Your whole reply should be the lines from the one that contains "let _ = Option:Some(vec![0, 1]);" through the last line of the listing, copied exactly.
(DATA SUPPLIED)
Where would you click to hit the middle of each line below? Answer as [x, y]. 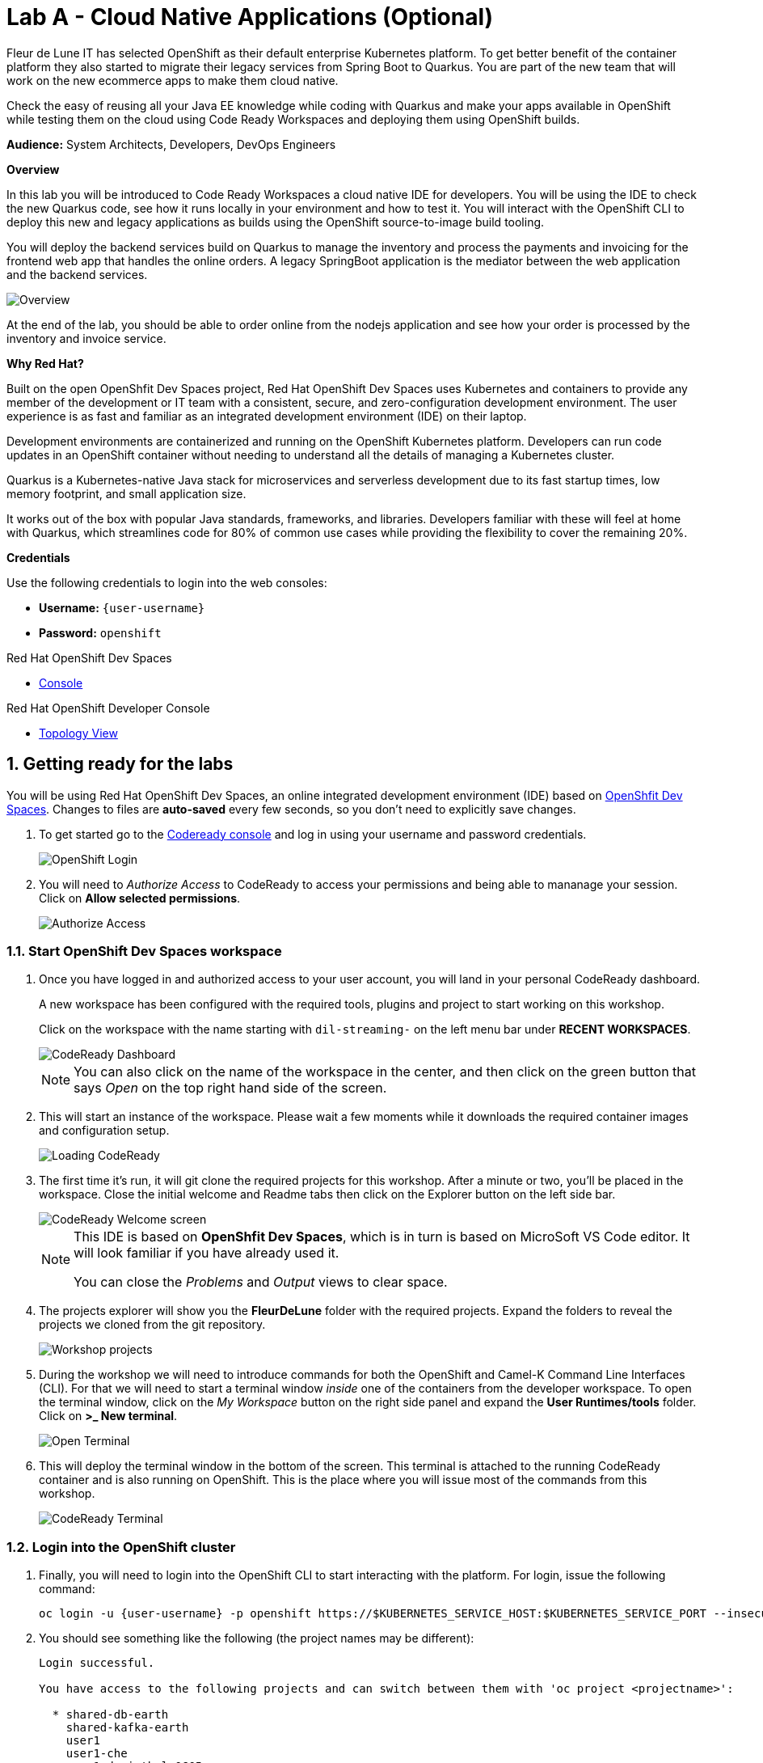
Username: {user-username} [122, 607]
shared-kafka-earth [127, 1728]
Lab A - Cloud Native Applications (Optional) [250, 17]
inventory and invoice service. [86, 338]
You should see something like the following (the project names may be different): [257, 1638]
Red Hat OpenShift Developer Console [108, 708]
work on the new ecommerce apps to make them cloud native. [173, 80]
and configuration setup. [104, 1131]
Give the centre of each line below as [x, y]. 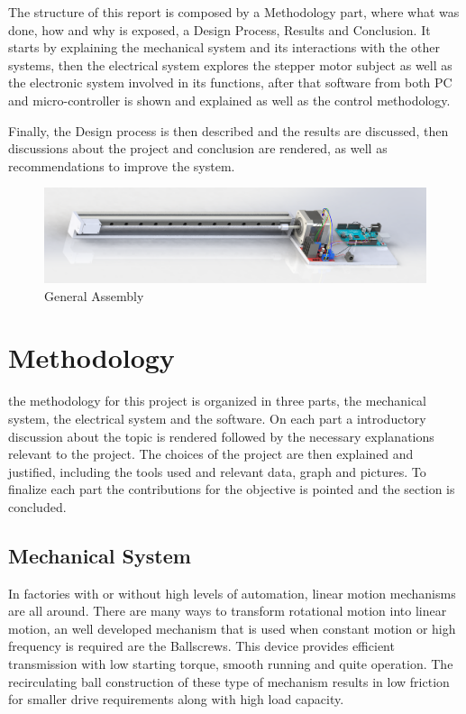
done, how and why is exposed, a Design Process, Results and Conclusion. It [219, 29]
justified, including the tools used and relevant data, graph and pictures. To [217, 471]
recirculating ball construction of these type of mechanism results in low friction [229, 681]
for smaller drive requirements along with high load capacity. [176, 699]
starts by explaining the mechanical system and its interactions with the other [224, 47]
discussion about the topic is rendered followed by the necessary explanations [221, 436]
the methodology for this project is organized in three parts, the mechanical [217, 401]
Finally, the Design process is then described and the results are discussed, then [228, 130]
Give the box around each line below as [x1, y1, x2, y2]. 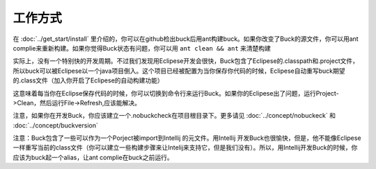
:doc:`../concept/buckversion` [13, 121, 99, 130]
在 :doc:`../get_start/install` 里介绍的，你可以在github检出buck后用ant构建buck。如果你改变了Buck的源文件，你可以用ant [13, 35, 359, 43]
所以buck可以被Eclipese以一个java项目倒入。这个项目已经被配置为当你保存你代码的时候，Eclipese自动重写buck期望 [13, 66, 345, 75]
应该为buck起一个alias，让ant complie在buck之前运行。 [13, 153, 173, 161]
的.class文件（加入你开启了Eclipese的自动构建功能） [13, 76, 164, 84]
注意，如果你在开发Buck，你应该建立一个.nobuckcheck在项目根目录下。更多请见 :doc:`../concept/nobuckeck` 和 [13, 112, 336, 120]
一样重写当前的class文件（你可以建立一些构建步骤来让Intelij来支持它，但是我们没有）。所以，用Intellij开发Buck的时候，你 [13, 143, 358, 152]
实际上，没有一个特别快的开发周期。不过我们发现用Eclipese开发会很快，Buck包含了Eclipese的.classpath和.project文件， [13, 57, 359, 65]
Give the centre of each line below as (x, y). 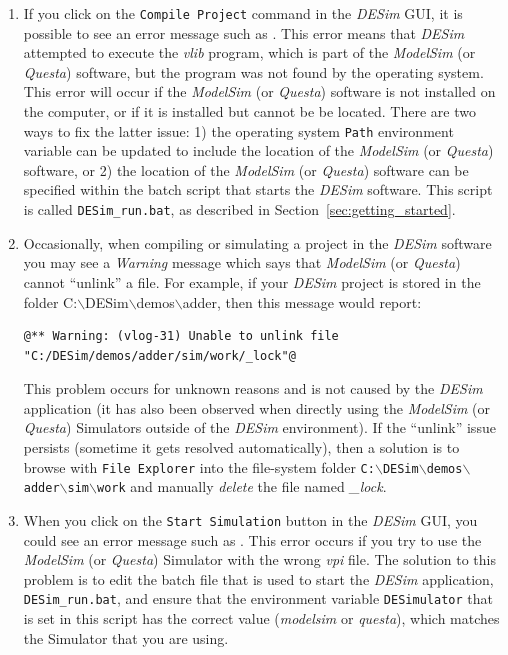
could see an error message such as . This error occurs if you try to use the (252, 539)
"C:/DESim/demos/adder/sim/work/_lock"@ (159, 355)
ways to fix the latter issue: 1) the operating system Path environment (238, 130)
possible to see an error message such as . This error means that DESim (244, 32)
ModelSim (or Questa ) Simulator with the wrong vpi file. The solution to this (259, 559)
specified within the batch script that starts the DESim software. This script (258, 189)
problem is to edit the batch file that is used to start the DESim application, (258, 578)
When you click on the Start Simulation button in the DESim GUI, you (250, 519)
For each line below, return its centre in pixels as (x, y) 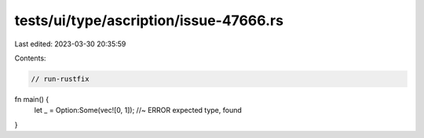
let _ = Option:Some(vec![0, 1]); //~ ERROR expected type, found (138, 111)
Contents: (30, 58)
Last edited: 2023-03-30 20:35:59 (70, 44)
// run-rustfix (60, 79)
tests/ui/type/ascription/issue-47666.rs (149, 20)
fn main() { (32, 99)
(End DATA SUPPLIED)
TASK SOLUTION »
let _ = Option:Some(vec![0, 1]); //~ ERROR expected type, found (138, 111)
Contents: (30, 58)
Last edited: 2023-03-30 20:35:59 (70, 44)
// run-rustfix (60, 79)
tests/ui/type/ascription/issue-47666.rs (149, 20)
fn main() { (32, 99)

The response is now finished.